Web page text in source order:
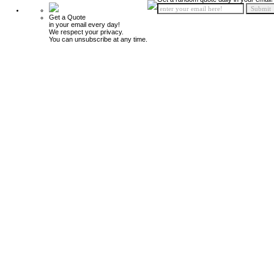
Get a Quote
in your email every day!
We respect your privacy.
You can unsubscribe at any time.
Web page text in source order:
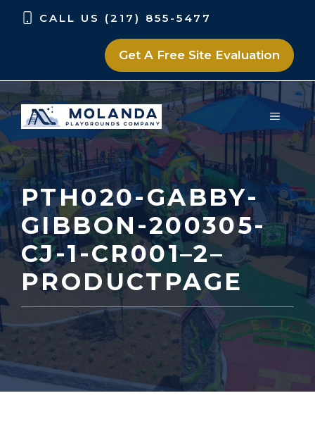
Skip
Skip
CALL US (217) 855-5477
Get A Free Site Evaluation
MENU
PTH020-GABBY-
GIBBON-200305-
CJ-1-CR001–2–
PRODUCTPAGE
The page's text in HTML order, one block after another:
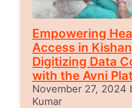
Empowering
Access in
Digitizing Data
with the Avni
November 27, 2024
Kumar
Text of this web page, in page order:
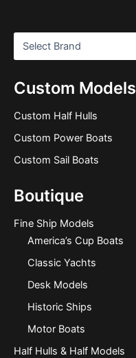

□ □ □

Work request. Each entry above must be repeated word for word, minus its images.

Response to the task.
Web page text in source order:
Get a Quote
in your email every day!
We respect your privacy.
You can unsubscribe at any time.
Web page text in source order:
Skip
Skip
CALL US (217) 855-5477
Get A Free Site Evaluation
MENU
PTH020-GABBY-
GIBBON-200305-
CJ-1-CR001–2–
PRODUCTPAGE
The page's text in HTML order, one block after another:
Empowering
Access in
Digitizing Data
with the Avni
November 27, 2024
Kumar
Text of this web page, in page order:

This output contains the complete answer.